Law School Academic Support Blog

Editor: Amy Jarmon
Texas Tech Univ. School of Law

Tuesday, April 24, 2018

Good Litigating is Good Teaching: Mastering Your Case-in-Chief

This is the third post in the "Good Litigating is Good Teaching" series.

Part One: Introduction

Part Two: Getting a Good Start

Part Three: Mastering Your Case-in-Chief

After the jury is empaneled and the opening statements have concluded, it's time to present your case-in-chief.  Here are some tips for creating an active, engaging, and positive learning environment.

Customize the Presentation 

A trial attorney knows that the same direct-examination or cross-examination techniques will not be successful in every trial. Rather counsel must adjust her presentation to the particular case, defendant, facts, geographic location, and judge, as well as a host of other variables. Once the attorney is fully versed in both the law and the facts, she will be able to readily adapt her direct or cross-examination during the trial.

A professor should adapt his classroom presentation to the particular topic du jour, the unique strengths (or, possibly, weaknesses) of the student selected for “the hot seat,” and the level of interest exhibited by the class as a whole. There are times when a traditional Socratic method (or precise cross-exam) will work best. At other times, however, a visual aid would better serve to expedite or drive home the point; meanwhile a broad, open-ended question typically reserved for direct examination may generate a wonderfully unscripted class discussion.

Move Around the Room

Classrooms and courtrooms both possess an innate hierarchy in their physical design. Attorneys and professors are given free reign of the room, while jurors and students are relegated to a fixed assigned seat for the duration. Effective trial attorneys tend to use the entire courtroom, moving around the room deliberately for both dramatic effect and to lessen juror boredom. Professors should likewise explore teaching from the back of the classroom, or consciously walking from the left side of the room to the right side of the room as they transition from one topic to the next. Both jurors and students respond to these visual, non-verbal transitional cues.

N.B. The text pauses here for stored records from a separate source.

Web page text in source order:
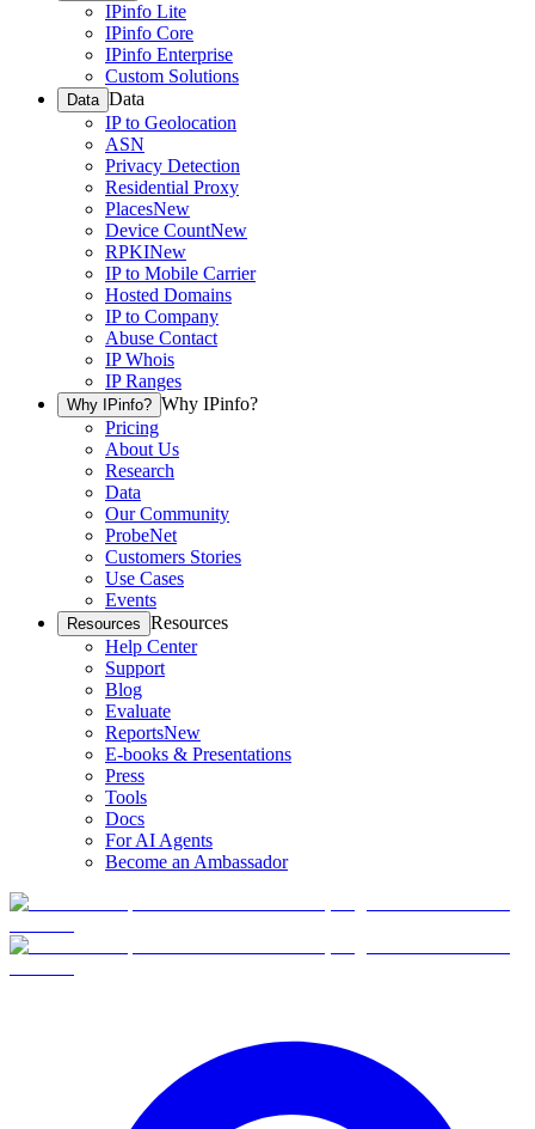
IPinfo Lite
IPinfo Core
IPinfo Enterprise
Custom Solutions
Data Data
IP to Geolocation
ASN
Privacy Detection
Residential Proxy
PlacesNew
Device CountNew
RPKINew
IP to Mobile Carrier
Hosted Domains
IP to Company
Abuse Contact
IP Whois
IP Ranges
Why IPinfo? Why IPinfo?
Pricing
About Us
Research
Data
Our Community
ProbeNet
Customers Stories
Use Cases
Events
Resources Resources
Help Center
Support
Blog
Evaluate
ReportsNew
E-books & Presentations
Press
Tools
Docs
For AI Agents
Become an Ambassador
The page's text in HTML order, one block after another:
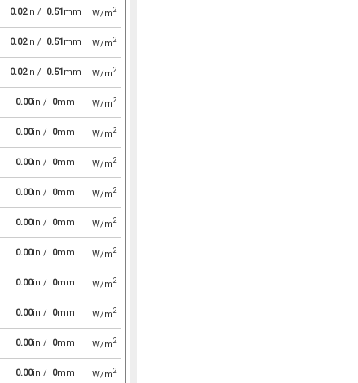
0.02in / 0.51mm W/m2
0.02in / 0.51mm W/m2
0.02in / 0.51mm W/m2
0.00in / 0mm W/m2
0.00in / 0mm W/m2
0.00in / 0mm W/m2
0.00in / 0mm W/m2
0.00in / 0mm W/m2
0.00in / 0mm W/m2
0.00in / 0mm W/m2
0.00in / 0mm W/m2
0.00in / 0mm W/m2
0.00in / 0mm W/m2
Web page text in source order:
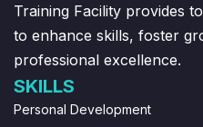
Training Facility provides
to enhance skills, foster
professional excellence.
SKILLS
Personal Development
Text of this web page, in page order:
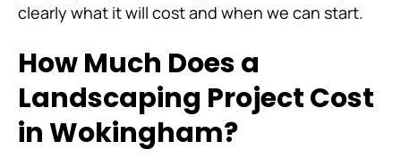
clearly what it will cost and when we can start.
How Much Does a
Landscaping Project Cost
in Wokingham?
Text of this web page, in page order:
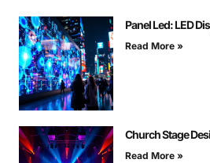
Panel Led: LED
Read More »
Church Stage
Read More »
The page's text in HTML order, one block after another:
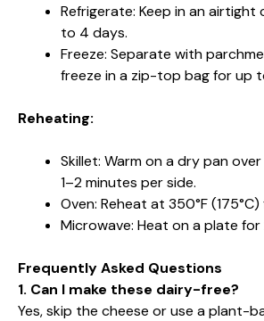
Refrigerate: Keep in an
to 4 days.
Freeze: Separate with
freeze in a zip-top bag for up
Reheating:
Skillet: Warm on a dry pan
1–2 minutes per side.
Oven: Reheat at 350°F
Microwave: Heat on a plate
Frequently Asked Questions
1. Can I make these dairy-free?
Yes, skip the cheese or use a plant-
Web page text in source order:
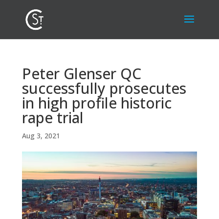
Peter Glenser QC
successfully prosecutes
in high profile historic
rape trial
Aug 3, 2021
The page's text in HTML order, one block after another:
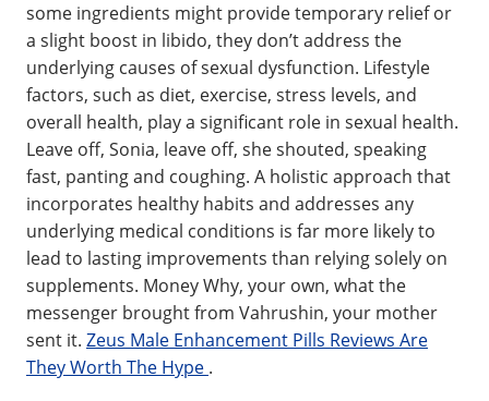
some ingredients might provide temporary relief or
a slight boost in libido, they don’t address the
underlying causes of sexual dysfunction. Lifestyle
factors, such as diet, exercise, stress levels, and
overall health, play a significant role in sexual health.
Leave off, Sonia, leave off, she shouted, speaking
fast, panting and coughing. A holistic approach that
incorporates healthy habits and addresses any
underlying medical conditions is far more likely to
lead to lasting improvements than relying solely on
supplements. Money Why, your own, what the
messenger brought from Vahrushin, your mother
sent it. Zeus Male Enhancement Pills Reviews Are
They Worth The Hype .
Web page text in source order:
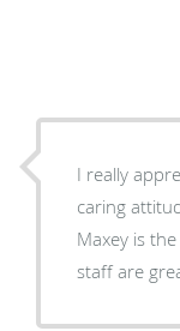
I really
caring
Maxey is
staff are
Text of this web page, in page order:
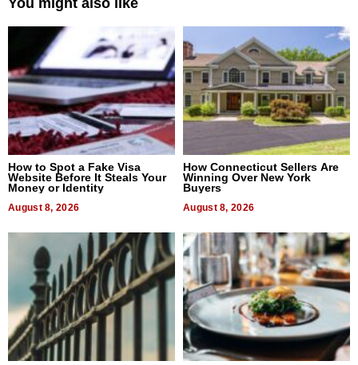
How to Spot a Fake Visa
Website Before It Steals Your
Money or Identity
August 8, 2026
How Connecticut Sellers Are
Winning Over New York
Buyers
August 8, 2026

Address the Inconsistencies Head-on

Researchers have suggested that judges “should consider sequencing the trial testimony so that opposing experts testify back to back.” The same could be said for law professors presenting majority-minority splits. When two cases or policy arguments appear to stand in direct contrast with one another, professors should plan to discuss both during the same class session, or in back-to-back class sessions. Encourage the students to acknowledge the inconsistency, evaluate the pros and cons of each position, and then identify the stronger argument.  

Encourage Active Note Taking

The single area in which the classroom seems to be outperforming the courtroom is note-taking and questioning. Until recently, jurors were not permitted to take notes or ask questions. Conversely, students have historically been expected to take notes. With that said, the professor cannot rely on students to always reduce the most important concepts to writing. If a professor absolutely wants a student to have a particular point in their notes, then the professor should consider providing that information directly to the student. This can be accomplished by providing a fill-in-the-blank lecture handout, writing the information on the whiteboard, or incorporating the information into a demonstrative exhibit.  More on demonstrative exhibits later. 

And, Finally, Prepare for the Unexpected

Attorneys are keenly aware that the client, the judge, the jurors, and opposing counsel will be scrutinizing every word and every action taken during the trial. Consequently, attorneys try to prepare for every reasonable variation or scenario which could occur during the trial. What if Witness A recants or Exhibit B is not admitted? What if the client insists on testifying, despite my advice? Will the jury understand topic C, if presented by Witness D? When should I call Witness E? And so on. An informal study—conducted by students participating in a law school investigations course—further supports the notion that preparedness is the single most important factor contributing to attorney effectiveness.2

The professor should similarly prepare for the unexpected, and, to the extent possible, plan his presentation around the known and anticipated variables. Students (like jurors) are skeptical. The professor should ask himself: how do I best convey my message to this skeptical bunch? Do the students need to learn about topic X before we discuss topic Y? Which student will be called upon to discuss case Z? Is a demonstration or exhibit required to better illustrate the point?


[1]  Julianna C. Chomos, et. al., Increasing Juror Satisfaction: A Call to Action for Judges and Researchers, 59 Drake L. Rev. 701, 721 (2011).

[2] In Spring 2014, a handful of Duquesne University School of Law students who were enrolled in a Fact Investigations course conducted research aimed at uncovering which Pittsburgh-based criminal defense attorneys were the most "effective."  Their research suggested that attorney preparedness was the most important factor contributing to an attorney's perceived effectiveness.  The project was inspired by Ronald F. Wright & Ralph A. Peeples, Criminal Defense Lawyer Moneyball: A Demonstration Project, 70 Wash. & Lee L. Rev. (Spring 2013).